[Study material]:
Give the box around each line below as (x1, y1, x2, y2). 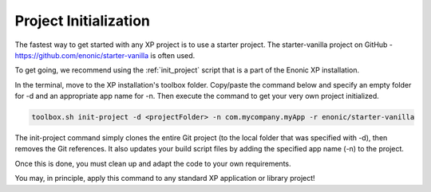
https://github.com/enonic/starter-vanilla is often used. (14, 50, 196, 60)
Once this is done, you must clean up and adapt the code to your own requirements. (14, 159, 291, 168)
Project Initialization (14, 12, 151, 29)
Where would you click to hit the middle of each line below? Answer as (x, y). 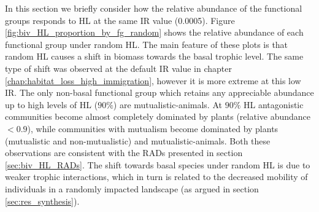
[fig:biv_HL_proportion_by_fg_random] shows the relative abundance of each (154, 32)
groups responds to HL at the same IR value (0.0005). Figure (120, 20)
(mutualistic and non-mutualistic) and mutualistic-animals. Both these (138, 140)
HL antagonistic (273, 104)
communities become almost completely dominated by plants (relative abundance (158, 116)
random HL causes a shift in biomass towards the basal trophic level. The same (154, 56)
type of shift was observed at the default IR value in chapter (118, 68)
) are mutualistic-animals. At (167, 104)
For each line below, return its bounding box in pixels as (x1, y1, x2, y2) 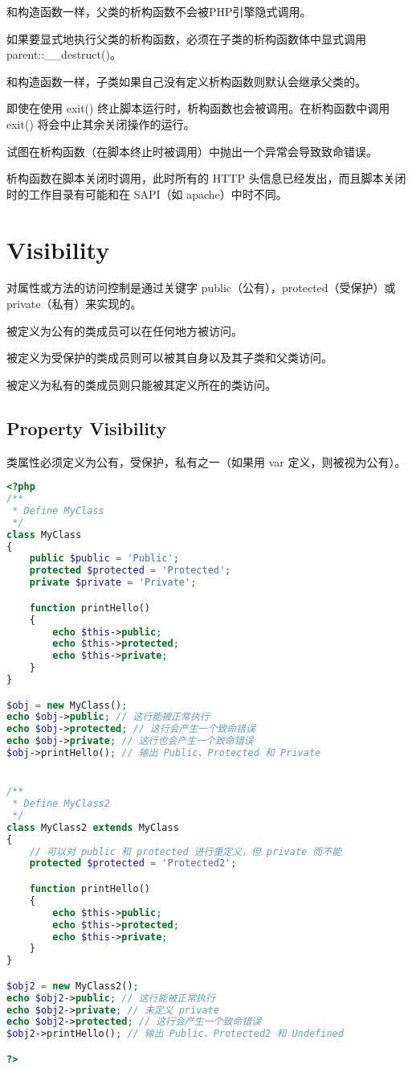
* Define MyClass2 (12, 798, 110, 810)
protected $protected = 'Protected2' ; (29, 857, 237, 870)
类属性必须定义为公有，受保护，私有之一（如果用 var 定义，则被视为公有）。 (6, 453, 406, 470)
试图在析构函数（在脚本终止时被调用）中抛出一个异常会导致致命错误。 (6, 142, 377, 159)
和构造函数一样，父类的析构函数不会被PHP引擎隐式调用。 (6, 3, 312, 19)
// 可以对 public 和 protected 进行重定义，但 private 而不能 (29, 845, 342, 857)
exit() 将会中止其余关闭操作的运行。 (6, 115, 195, 132)
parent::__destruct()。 (6, 46, 121, 63)
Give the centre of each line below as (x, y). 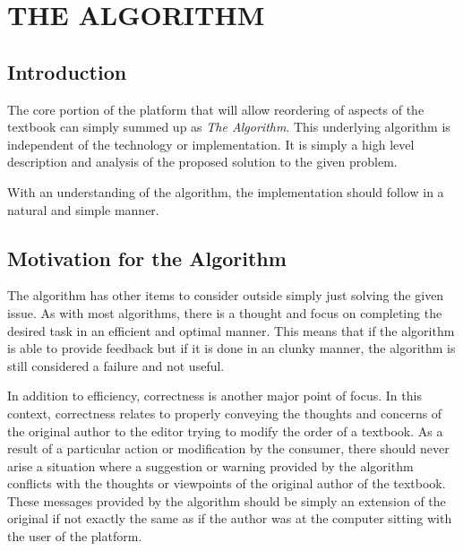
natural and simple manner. (83, 209)
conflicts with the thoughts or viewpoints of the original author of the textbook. (227, 483)
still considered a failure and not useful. (116, 365)
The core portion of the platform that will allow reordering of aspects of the (216, 109)
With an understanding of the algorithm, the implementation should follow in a (226, 191)
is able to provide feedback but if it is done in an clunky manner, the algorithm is (231, 348)
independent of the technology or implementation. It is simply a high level (211, 144)
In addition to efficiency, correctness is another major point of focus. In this (214, 396)
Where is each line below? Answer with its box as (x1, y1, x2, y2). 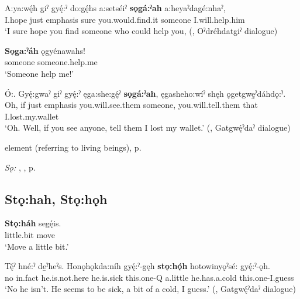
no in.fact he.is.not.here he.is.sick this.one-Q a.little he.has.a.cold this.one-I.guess (5, 271, 294, 283)
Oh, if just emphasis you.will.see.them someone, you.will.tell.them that (5, 98, 258, 111)
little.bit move (5, 228, 55, 240)
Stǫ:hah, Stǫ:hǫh (5, 189, 108, 208)
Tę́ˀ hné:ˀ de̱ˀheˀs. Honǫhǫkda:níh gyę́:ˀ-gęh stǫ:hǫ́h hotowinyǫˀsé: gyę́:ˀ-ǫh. (5, 260, 270, 272)
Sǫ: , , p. (5, 161, 36, 173)
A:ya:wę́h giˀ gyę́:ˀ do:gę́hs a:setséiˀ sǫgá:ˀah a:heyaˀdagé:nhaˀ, (5, 2, 226, 13)
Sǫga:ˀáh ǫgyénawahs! (5, 44, 85, 56)
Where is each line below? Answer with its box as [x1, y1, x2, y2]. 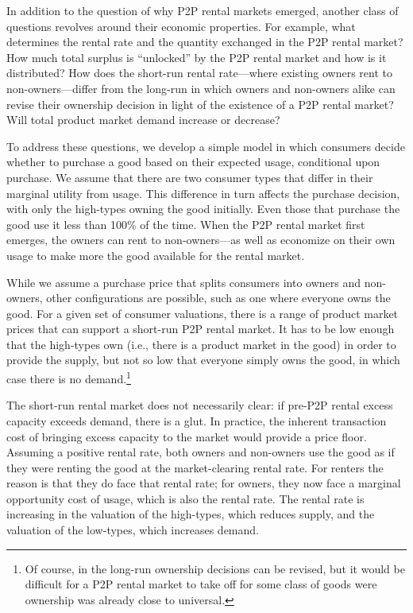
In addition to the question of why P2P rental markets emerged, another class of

[What the task asks]: Among the entries above, locate the lines containing "natural and simple manner. (83, 209)" and "The core portion", and transcribe exactly those two lines and all lines between.

[Exercise answer]:
natural and simple manner. (83, 209)
conflicts with the thoughts or viewpoints of the original author of the textbook. (227, 483)
still considered a failure and not useful. (116, 365)
The core portion of the platform that will allow reordering of aspects of the (216, 109)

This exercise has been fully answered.